I'm now looking at the KeywordGen class which generates keywords from each dataset and also takes a non-trivial amount of time.
Updated by Chad Berkley over 18 years ago
I've been looking at possible ways to speed the loader up even more than we already have for the last 2 days. Basically, I think that to have a significant increase in performance, the java loading system itself is going to have to be revamped. This is non-trivial and might end up taking a long time (monthes). I'm not sure if this is high enough priority to get into such an effort.
If this were to take place, I would recommend the following:
1) The SAX parser parse and load per observation instead of per vegbankPackage. Right now the entire vegbankPackage is read into a hash table before the datagbase insertion even begins. For large xml files, this uses a lot of memory. I had to increase my base Tomcat memory just to get one of the larger files to load at all. Instead of loading the entire document into memory, it is entirely feasable to parse one observation at a time, insert that observation into the DB, then go onto the next.

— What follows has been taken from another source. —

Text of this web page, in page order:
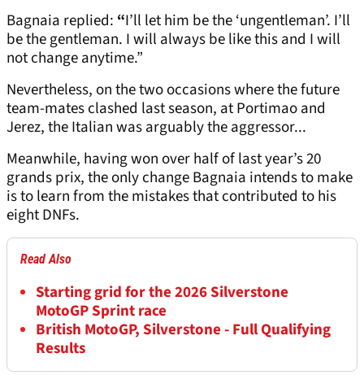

Observations tend to be much smaller datastructures than the entire vegbankPackage so I think this would reduce memory requirements and increase overall load time.
2) Handle the keyword creation outside of Java. Right now, keywords are generated for several tables (project, covermethod, stratummethod, commconcept, party, place, observation) to increase search speed on pertinent keywords within the package. Instead of doing this in Java, which requires lots of semi-large Hastables and Vectors, a postgres trigger should probably be written to handle the keyword creation. The trigger could be written in any number of scripting languages or could be pre-compiled C code. I'm not a fan of the C code idea since it would make installation on multiple environments a PITA, but it would be fast. This is also a non-trivial change to the system and could potentially take a month or more to complete.
3) Do some further analysis to find more fields like accessionCode that get accessed a lot and index them. I looked at the fields and the sql a bit, but since I'm still pretty unfamiliar with the datamodel, it's not clear to me what fields get the most hits. Michael could probably identify these easier than I can.
Updated by Chad Berkley over 18 years ago
Typo fixes for the last comment...oops.
(In reply to comment #5)
1) Change the SAX parser parse and load per observation instead of per vegbankPackage.
.....
reduce memory requirements and decrease overall load time.
Updated by Chad Berkley over 18 years ago
this is as done as it's going to get. the only way this is going to get faster is to significantly change the code base or the schema.